What lines in the entries below contain the word "would"? Copy all of them.

═════ Records shown ═════

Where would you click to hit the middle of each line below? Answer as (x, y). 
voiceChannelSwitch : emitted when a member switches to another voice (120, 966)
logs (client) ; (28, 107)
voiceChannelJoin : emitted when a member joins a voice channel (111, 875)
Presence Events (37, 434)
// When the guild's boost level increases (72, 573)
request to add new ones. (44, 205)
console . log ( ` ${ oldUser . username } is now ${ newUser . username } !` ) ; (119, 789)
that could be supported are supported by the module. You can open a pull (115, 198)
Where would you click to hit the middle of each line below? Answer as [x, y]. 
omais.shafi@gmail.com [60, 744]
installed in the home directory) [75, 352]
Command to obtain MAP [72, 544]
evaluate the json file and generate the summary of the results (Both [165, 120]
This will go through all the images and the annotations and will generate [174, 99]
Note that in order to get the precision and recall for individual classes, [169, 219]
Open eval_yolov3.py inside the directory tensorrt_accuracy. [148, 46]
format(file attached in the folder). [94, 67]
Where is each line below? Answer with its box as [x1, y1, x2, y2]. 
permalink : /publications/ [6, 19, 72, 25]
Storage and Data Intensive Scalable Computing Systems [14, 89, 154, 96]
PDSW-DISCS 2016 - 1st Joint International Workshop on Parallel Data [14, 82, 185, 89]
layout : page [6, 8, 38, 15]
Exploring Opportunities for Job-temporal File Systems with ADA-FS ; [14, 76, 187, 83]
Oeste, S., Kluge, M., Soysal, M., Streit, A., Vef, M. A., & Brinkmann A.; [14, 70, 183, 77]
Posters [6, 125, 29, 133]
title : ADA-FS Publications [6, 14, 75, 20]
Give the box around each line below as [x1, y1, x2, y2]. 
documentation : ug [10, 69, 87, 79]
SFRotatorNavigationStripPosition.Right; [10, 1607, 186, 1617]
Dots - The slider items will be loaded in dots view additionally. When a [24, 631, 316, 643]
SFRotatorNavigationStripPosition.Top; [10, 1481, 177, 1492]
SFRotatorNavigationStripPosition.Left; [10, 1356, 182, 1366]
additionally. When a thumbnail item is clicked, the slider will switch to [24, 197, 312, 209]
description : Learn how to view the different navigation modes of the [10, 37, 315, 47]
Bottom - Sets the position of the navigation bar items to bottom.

═════

__Task response__
Where would you click to hit the middle of each line below? Answer as (x, y). 
Where would you click to hit the middle of each line below? Answer as [x, y]. 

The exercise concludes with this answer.